-- Task to complete --
Nothing but the lines from the start of the entries below through the line containing "How do we allocate" should appear in the answer, copied exactly and free of pictures.

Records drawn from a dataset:
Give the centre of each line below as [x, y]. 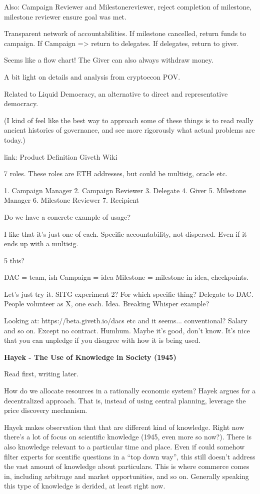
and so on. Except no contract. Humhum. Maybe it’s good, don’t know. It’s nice [127, 330]
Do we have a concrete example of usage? [67, 216]
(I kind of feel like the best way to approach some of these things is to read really [129, 120]
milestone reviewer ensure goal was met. [65, 16]
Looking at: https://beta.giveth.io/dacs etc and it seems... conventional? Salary [126, 321]
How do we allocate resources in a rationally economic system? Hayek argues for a [130, 391]
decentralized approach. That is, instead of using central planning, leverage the [125, 400]
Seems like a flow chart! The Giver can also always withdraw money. [109, 60]
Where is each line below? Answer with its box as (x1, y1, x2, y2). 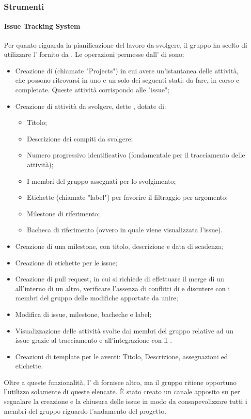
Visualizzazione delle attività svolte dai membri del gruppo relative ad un (15, 325, 234, 335)
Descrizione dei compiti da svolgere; (27, 133, 133, 143)
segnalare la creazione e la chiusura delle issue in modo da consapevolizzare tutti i (4, 396, 247, 406)
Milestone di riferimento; (27, 208, 100, 218)
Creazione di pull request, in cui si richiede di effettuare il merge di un (15, 274, 224, 284)
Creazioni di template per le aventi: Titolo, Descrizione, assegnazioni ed (15, 351, 228, 361)
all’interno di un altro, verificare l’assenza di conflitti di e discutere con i (15, 283, 230, 293)
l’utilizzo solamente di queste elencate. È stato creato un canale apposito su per (4, 386, 240, 397)
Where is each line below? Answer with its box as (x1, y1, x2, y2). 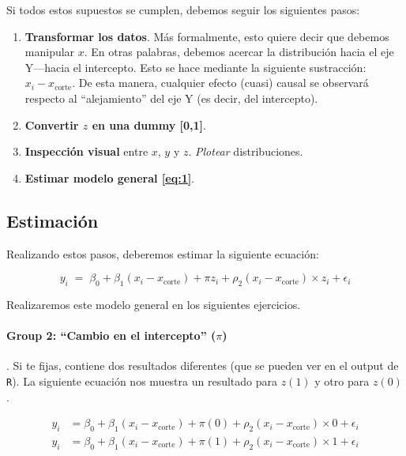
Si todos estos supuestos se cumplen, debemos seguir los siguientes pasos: (6, 2, 360, 17)
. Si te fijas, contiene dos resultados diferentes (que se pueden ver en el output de (6, 357, 399, 374)
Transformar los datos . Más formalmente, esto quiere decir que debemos (24, 28, 389, 44)
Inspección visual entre (24, 143, 148, 160)
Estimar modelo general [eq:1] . (24, 169, 195, 186)
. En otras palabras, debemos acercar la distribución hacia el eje (84, 43, 394, 60)
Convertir (24, 116, 79, 133)
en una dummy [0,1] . (92, 116, 206, 133)
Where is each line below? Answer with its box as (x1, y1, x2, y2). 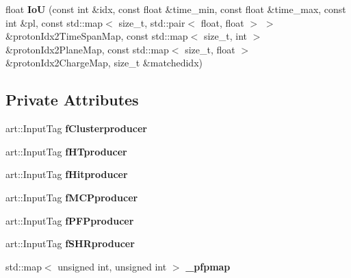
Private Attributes (5, 89, 139, 110)
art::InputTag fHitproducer (5, 167, 128, 181)
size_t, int (203, 29, 248, 43)
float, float (200, 15, 244, 29)
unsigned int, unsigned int (57, 259, 167, 273)
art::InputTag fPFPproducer (5, 213, 134, 227)
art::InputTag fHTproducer (5, 144, 127, 158)
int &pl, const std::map (5, 15, 103, 29)
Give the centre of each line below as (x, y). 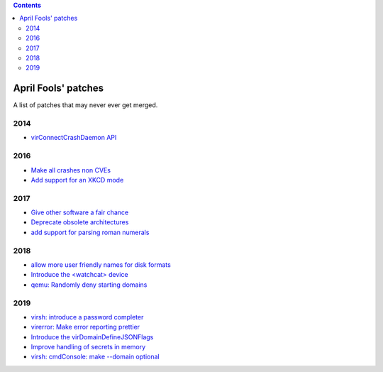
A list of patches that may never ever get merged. (85, 105)
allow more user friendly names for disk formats (101, 264)
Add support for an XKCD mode (77, 180)
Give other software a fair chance (80, 212)
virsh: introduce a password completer (87, 317)
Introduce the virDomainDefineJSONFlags (92, 337)
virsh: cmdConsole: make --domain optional (95, 357)
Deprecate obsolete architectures (80, 222)
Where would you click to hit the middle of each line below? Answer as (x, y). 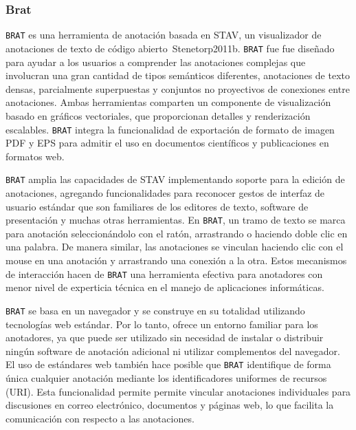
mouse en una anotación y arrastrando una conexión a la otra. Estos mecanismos (176, 260)
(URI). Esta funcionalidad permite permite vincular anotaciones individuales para (178, 391)
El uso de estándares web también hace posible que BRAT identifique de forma (168, 364)
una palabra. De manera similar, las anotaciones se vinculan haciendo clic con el (175, 247)
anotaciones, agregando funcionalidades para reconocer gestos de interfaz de (165, 193)
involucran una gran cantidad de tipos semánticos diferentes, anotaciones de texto (178, 75)
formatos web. (35, 156)
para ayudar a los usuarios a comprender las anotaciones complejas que (156, 62)
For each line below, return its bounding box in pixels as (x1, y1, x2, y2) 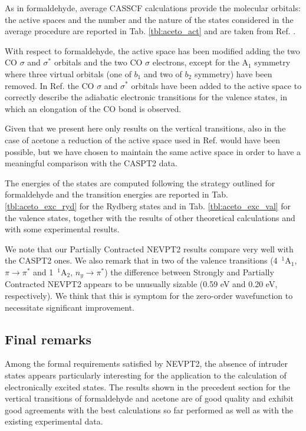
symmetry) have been (194, 67, 272, 80)
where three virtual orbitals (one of (5, 67, 131, 80)
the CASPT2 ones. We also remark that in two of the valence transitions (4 (5, 254, 278, 267)
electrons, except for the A (152, 56, 249, 68)
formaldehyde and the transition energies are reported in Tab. (5, 188, 228, 200)
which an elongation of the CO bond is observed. (5, 102, 182, 114)
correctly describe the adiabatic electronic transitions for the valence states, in (5, 91, 287, 103)
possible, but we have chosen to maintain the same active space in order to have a (5, 145, 301, 157)
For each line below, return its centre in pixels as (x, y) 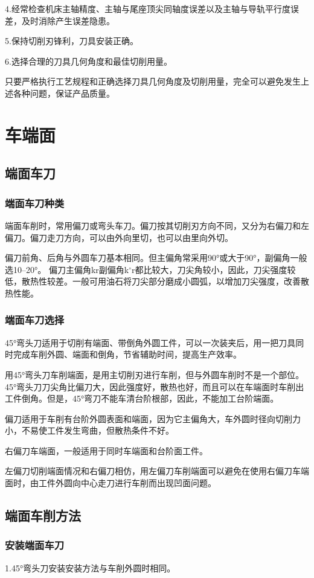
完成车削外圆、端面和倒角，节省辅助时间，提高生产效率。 (127, 354)
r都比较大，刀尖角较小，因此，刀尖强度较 (214, 269)
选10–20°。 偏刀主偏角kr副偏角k (67, 269)
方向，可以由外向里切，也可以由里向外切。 (148, 237)
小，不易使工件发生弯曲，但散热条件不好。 (89, 430)
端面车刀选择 (35, 320)
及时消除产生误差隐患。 (68, 20)
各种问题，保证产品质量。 (64, 93)
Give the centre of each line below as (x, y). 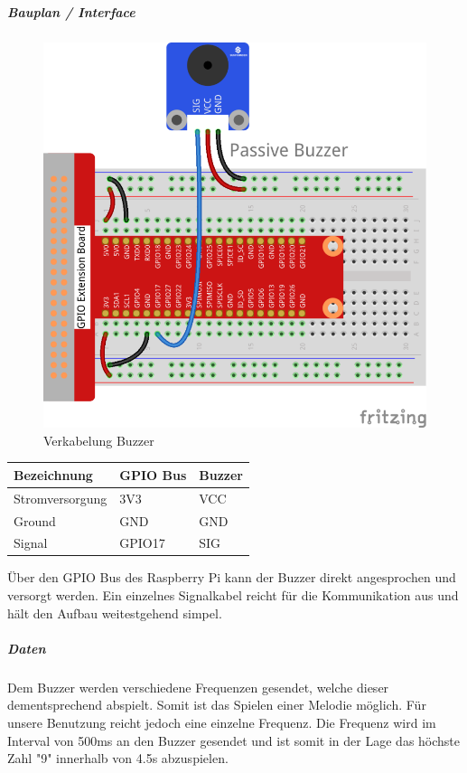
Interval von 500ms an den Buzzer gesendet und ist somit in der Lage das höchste (234, 740)
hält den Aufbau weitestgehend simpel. (115, 613)
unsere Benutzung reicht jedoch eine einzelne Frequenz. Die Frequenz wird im (222, 722)
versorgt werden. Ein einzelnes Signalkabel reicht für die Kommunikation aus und (233, 595)
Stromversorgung (61, 498)
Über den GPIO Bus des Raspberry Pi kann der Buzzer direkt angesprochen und (232, 577)
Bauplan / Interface (71, 11)
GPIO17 (142, 543)
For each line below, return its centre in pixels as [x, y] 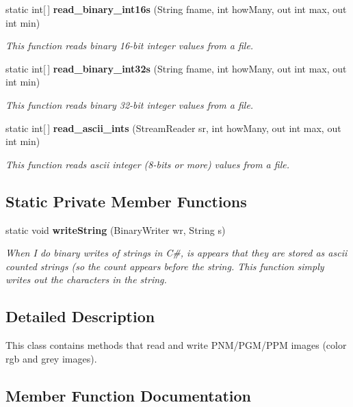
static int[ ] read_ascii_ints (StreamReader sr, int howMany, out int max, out [173, 128]
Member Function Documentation [129, 395]
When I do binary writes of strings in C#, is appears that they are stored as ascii [176, 253]
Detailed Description [80, 316]
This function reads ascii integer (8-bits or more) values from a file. [147, 164]
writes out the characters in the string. [86, 279]
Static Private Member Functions [126, 201]
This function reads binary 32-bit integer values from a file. [130, 104]
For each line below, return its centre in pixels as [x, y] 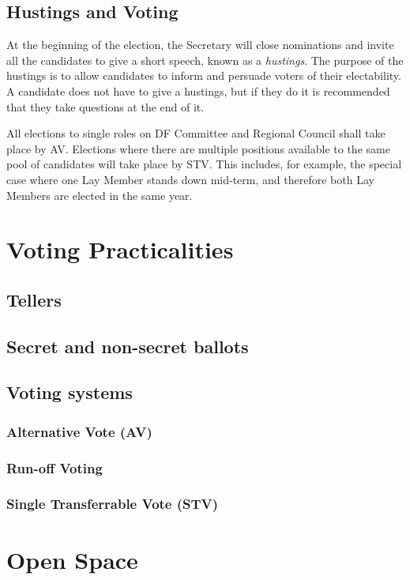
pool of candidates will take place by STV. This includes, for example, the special [204, 164]
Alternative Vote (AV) [79, 431]
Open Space [72, 559]
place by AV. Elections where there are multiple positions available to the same [198, 148]
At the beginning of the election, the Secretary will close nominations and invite [200, 45]
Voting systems [70, 392]
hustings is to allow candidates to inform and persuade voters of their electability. [204, 75]
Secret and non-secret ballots [128, 346]

-- Solution --
Give the centre of each line below as [x, y]. 
and so on. Except no contract. Humhum. Maybe it’s good, don’t know. It’s nice [127, 330]
Do we have a concrete example of usage? [67, 216]
(I kind of feel like the best way to approach some of these things is to read really [129, 120]
milestone reviewer ensure goal was met. [65, 16]
Looking at: https://beta.giveth.io/dacs etc and it seems... conventional? Salary [126, 321]
How do we allocate resources in a rationally economic system? Hayek argues for a [130, 391]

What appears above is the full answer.